“I called your landline, the one from the phone book, and I think your mom answered. I asked if you were there, and she said you were at the library.” He smiles a little at this, but sadly. “I lost my nerve. I didn’t leave a message. I just got in my truck and drove back here.”
Now I step close to him again. I put my hand on his chest, and I can feel his heart racing as he continues to sit in my desk chair, looking up at me. “There’s more,” he says softly. “I used to go to the Royal Agricultural Winter Fair every year. I’d take as many horses, as many students as I could—so I could be there every day, just in case you happened to be there. Which you never were. I looked for you everywhere. I was convinced I’d see you in one of those fancy rich people horse show boxes you told me about.” He smiles up at me for a moment as I shake my head, filled with regret.
“My parents kept wanting to get a box at the horse show, the way we used to when I was younger, but I always told them no. Being around horses, after you, was too painful. It reminded me of us. But to thinkthat I could have seen you…” I trail off. Because there’s still more I need to know, so I can be sure, once and for all, that the safest place for me is in his arms. “Last night, though…When you got so upset with me.”
He sighs. “I don’t want to make excuses for myself, because I wasn’t fair to you last night. I know that. It’s just…losing my mom when I did, the way I did, was hard.”
“Of course it was,” I say. “Tate. I can’t imagine—”
He shakes his head. “Just let me finish, or I might lose my nerve now. When I saw you fall off Star, I was so afraid you were going to get hurt like my mom did. I know that’s not reasonable, that you were right when you told me, years ago, that just because something bad happened one time doesn’t mean it will again. But your fall triggered something in me last night that I think had already been opened up the first time you almost got hurt on Star, a few days ago.” He’s looking away from me.

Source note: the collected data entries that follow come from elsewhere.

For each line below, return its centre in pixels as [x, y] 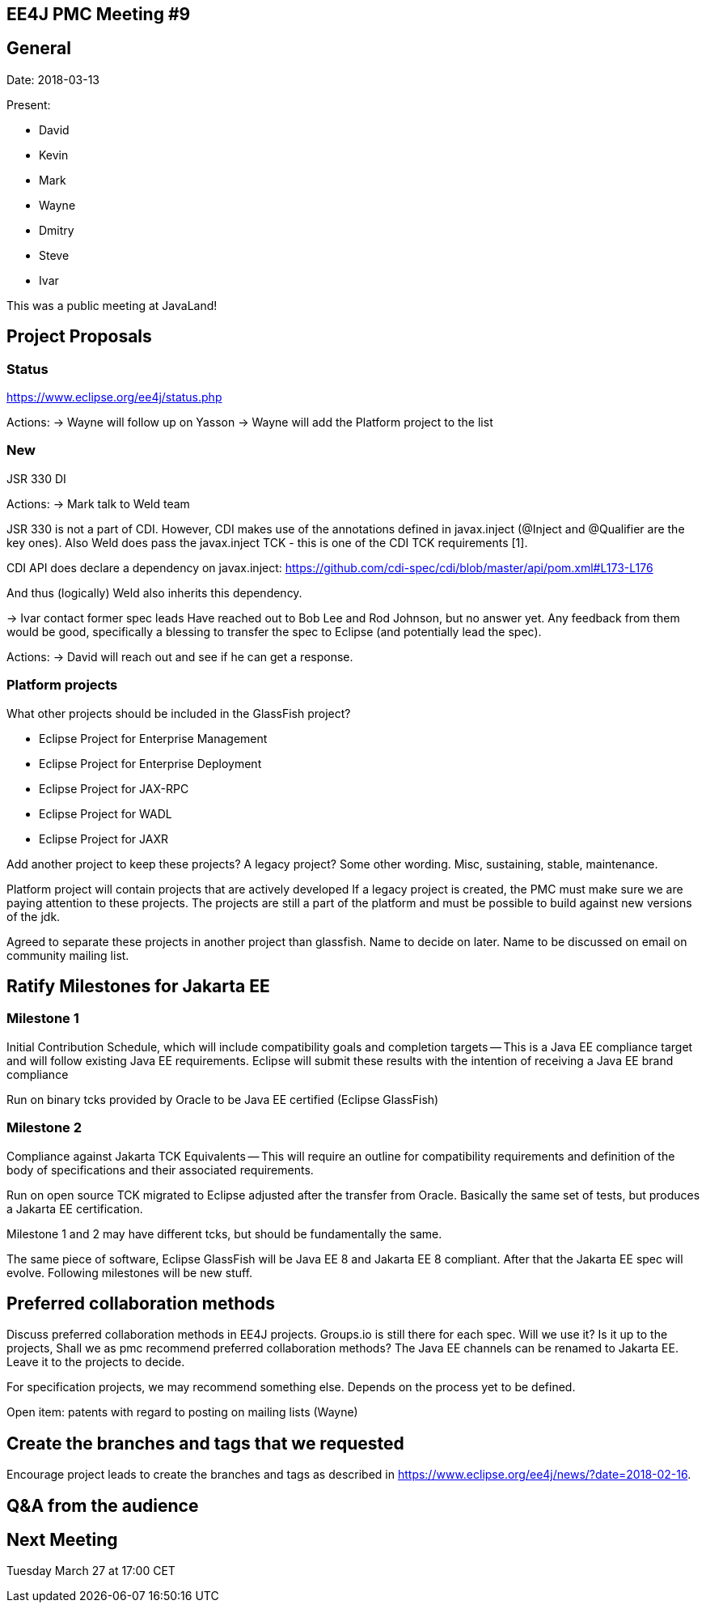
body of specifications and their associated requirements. [160, 1170]
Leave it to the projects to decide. [96, 1362]
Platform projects [62, 685]
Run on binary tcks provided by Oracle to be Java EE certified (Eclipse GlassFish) [223, 1099]
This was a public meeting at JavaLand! [112, 305]
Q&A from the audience [103, 1505]
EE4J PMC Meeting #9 [99, 14]
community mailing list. [68, 955]
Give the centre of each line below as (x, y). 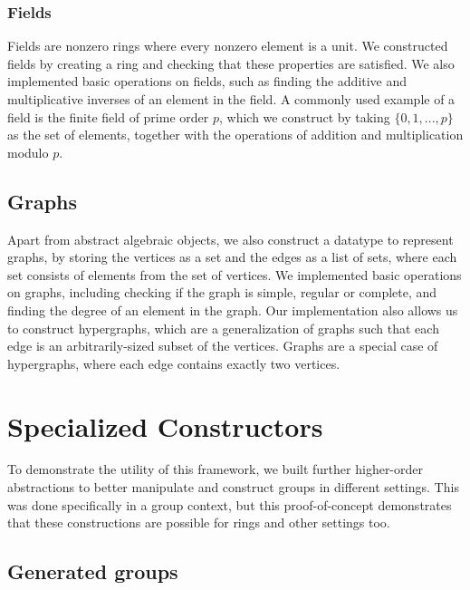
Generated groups (93, 571)
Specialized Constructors (165, 426)
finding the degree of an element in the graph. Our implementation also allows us (233, 310)
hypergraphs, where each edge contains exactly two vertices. (174, 363)
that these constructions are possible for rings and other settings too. (199, 522)
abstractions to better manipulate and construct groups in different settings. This (233, 487)
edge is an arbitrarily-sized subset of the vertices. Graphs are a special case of (223, 346)
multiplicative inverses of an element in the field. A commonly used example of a (231, 99)
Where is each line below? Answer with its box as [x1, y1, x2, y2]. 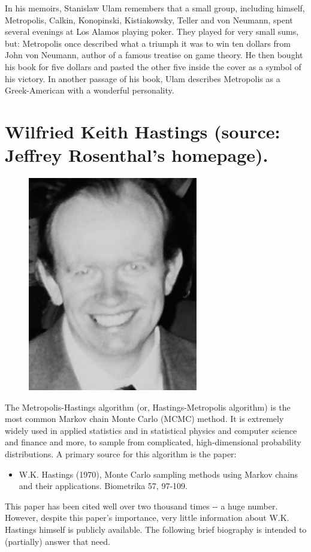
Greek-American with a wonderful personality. [5, 84, 174, 96]
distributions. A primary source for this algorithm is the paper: [5, 448, 237, 460]
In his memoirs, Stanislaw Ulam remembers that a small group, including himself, [5, 2, 305, 14]
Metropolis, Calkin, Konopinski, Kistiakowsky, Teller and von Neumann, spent [5, 13, 293, 26]
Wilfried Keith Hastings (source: [5, 119, 280, 143]
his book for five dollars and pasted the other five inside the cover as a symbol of [5, 60, 301, 73]
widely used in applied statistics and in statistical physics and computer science [5, 424, 297, 436]
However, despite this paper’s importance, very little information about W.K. [5, 511, 289, 524]

“Tate,” I say. “Look at me. Please.”
He does. And I see so much pain in his eyes I can hardly stand it. I reach down to stroke his cheek.
“I’ve never cared about anyone this way, Emory. No one except my family.” He reaches up for my hand against his face. Stills it, holds it there. “And I never want to let you go.”
I don’t know if he can hear my heart from where he sits, but it’s officially galloping away from me now. There’s so much I want to say to him, but I can’t find any more words. Possibly because being so close to him, after so long imagining this, dreaming about it, iscompletely distracting. It’s starting to consume me, like I’m a piece of paper and he’s a lit match.
Then, suddenly, he’s letting go of me. I feel bereft for a moment without his touch, until he stands and our bodies become aligned. Mere inches of space separate us. All my senses are on high alert. I can smell him. Woodsmoke and saddle soap, pine needles and leather. The air between us is electric.
“I missed you so much,” he whispers. He touches a wisp of my hair. “I missed your hair. This color. Like the glossiest chestnut.” Now he looks down at me. “And your green eyes, and your smile. Like the sun. You’re everything I always imagined you would be, and more.”
“How often did you imagine me?” I find myself whispering. Our lips are so close now. I reach up and bury my fingers in his hair, pull him one inch closer. He lowers his hands to my hips.
“All the time,” he whispers back. “I dreamed about you, too.”
I want to press myself against his body, but I also want to take it slow.
“This feels like a dream right now,” he says.
“Do what you would do if it were,” I say.
He tilts my face toward his and kisses my mouth. And if listening to him talk sets my insides to boil, if looking into his eyes fills me with unimaginable longing, if touching him sends sparks through my body, then kissing him undoes me entirely. Both my hands are on his face now. His stubble is tantalizingly rough beneath my fingers. But his lips are the softest thing on earth.
We’re slow at first, and then our hunger for each other takes over.
“Come on,” I say, pulling him toward the stairs to my apartment, feeling suddenly urgent. “Come upstairs with me.”
We only make it as far as my tiny kitchen. I tug off his flannel, then his T-shirt. He pulls my sweater over my head as he pushes me against the counter.
“Emory,” he whispers as he leans back to take me in. “You’re so beautiful.”
I grab the waistband of his jeans and pull him close. I don’t want there to be any space between us, not anymore.
“Tate.” I say his name, over and over, like a wish I’m making.Because he’s all I want.
He kisses my neck, my shoulder, my collarbone. He gently pulls down my bra straps and kisses the tops of my breasts, then moves his lips lower as I moan.
“You’re perfect,” he says—and he does make me feel that way, like the most perfect version of myself. Every inch of my skin is tingling. I’m so filled with desire for him it feels like I can hear water rushing in my ears.
But then I hear something else.
A sound downstairs in the office. I didn’t lock the front door, I realize.
“Hello?” It’s a familiar voice.
The very last voice I want to hear right now. “Emory? Are you there?”